Найти тему
Катехизис и Катарсис

Почему на самом деле началась Тридцатилетняя война?

Проблема обеспечения пищей собственного народонаселения – это один из краеугольных камней существования любой цивилизации. Продуктивность сельского хозяйства всю история была критерием, который определял численность населения, жёстко ограничивая максимальное количество едоков, а значит, и экономические возможности любого древнего государства. Решение проблемы снабжения едой может лежать в двух плоскостях: увеличении количества земли в непосредственном контроле народа или торговле. Именно обеспечение продовольственной безопасности заставило Рим захватить весь юг Италии, а позже установить контроль над Египтом и Африкой, тем самым и увеличив размеры обрабатываемой земли в самой Италии, и обеспечив контроль над торговлей зерном с наиболее плодородными регионами Средиземноморья. То есть перераспределение земли и перераспределение пищи через торговлю обеспечили Pax Romana 500 лет процветания.

Но начало арабских завоеваний, разрушившее более, чем на 1000 лет единство Средиземноморья, окончательно закроет для Европы сверхпродуктивные сельскохозяйственные районы Египта и Северной Африки, к тому моменту, правда, пришедшие в упадок из-за изменений климата и «варварской» запашки земли во времена поздней империи. Потоки зерна, поддерживавшие рост населения Европы столетиями, прекратились, а вкупе с резким снижением урожайности из-за изменений климата, население бывшей Империи Запада должно было встать перед перспективой массового голода. Но спасение, как бы предвосхищая проблемы, пришло откуда не ждали – Юстинианова чума. Она ускорила процесс развала старого мира: снизила численность населения, заставила народ разбежаться из городов, от очагов болезни, в поисках пищи осев на свободной земле в не очень свободном положении. Ну и вообще, крысы с их друзьями – чумными палочками – помогли привести в соответствие производительные возможности земли и количество людей в Европе. По сравнению с началом тысячелетия, к концу VII века численность населения Европы упала вдвое-втрое. Отмечу отдельно, что спад численности населения начался ещё в III веке, и Юстинианова чума лишь стала ярким эпилогом этого процесса, затмившим своим ужасом всё предыдущее скатывание по наклонной.

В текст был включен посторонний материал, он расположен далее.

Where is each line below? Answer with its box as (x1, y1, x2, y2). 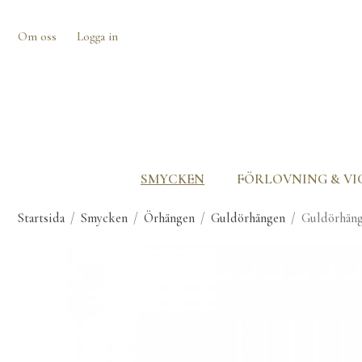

В следующие века рост запашки, благодаря вырубке «Великого леса», и частичное восстановление урожайности за счёт улучшения агротехники и общего потепления климата после позднеантичного похолодания позволили не только сохранить численность населения, но и увеличить его. Если в 1000 году на территории Европы жили порядка 25 миллионов человек, то всего за 300 следующих лет население достигло просто чудовищных 180 миллионов, т.е. рост в 6-7 раз. Такое положение вещей стало возможным благодаря уникальному стечению обстоятельств. С одной стороны — экстенсификация земледелия – за счёт распашки новых земель, с другой — и интенсификация – за счёт перехода к трёхполью, позволявшему снимать на 15-20% больше урожая за сезон, плюс доморощенная селекция. Но ключом к всему этому благополучию было то, что основной пищевой культурой было зерно. Издревле переход от животноводства к земледелию был чертой, за которой начиналась цивилизация, так как зерно давало с одной и той же площади в 5 раз больше калорий. Поэтому любая оседлая цивилизация строилась вокруг зерна, оставляя мясное и молочное хозяйство в качестве вспомогательного и довольно недешёвого источника питания.

Чтобы вы понимали, что из себя представляла типичная еда средневекового крестьянина, цеховика или бедного горожанина начала XIV века: представьте, что от 70 до 90 % вашего рациона это хлеб из полбы (дикая пшеница), ржи, ячменя или овса. Пшеница же дорога, капризна, и идёт, по большей части, на питание аристократии. Также зерно можно превратить в кашу или сварить похлёбку с мукой. Оставшиеся проценты – это овощи, сыры, рыба и мясо. Мяса вообще немного – свободных лугов для выпаса почти что нет, так как все пригодные земли заняты под распашку – а потому оно ценное и дорогое. В пику всей этой черни аристократия питается с точностью наоборот – основа рациона мясо, а каши и хлеб имеют вспомогательную роль. Это и не удивительно, ведь аристократия – это рыцарство, а рыцарь должен быть полон сил для ратного дела, тогда как на кашах да хлебе сыт хоть и будешь, но недолго.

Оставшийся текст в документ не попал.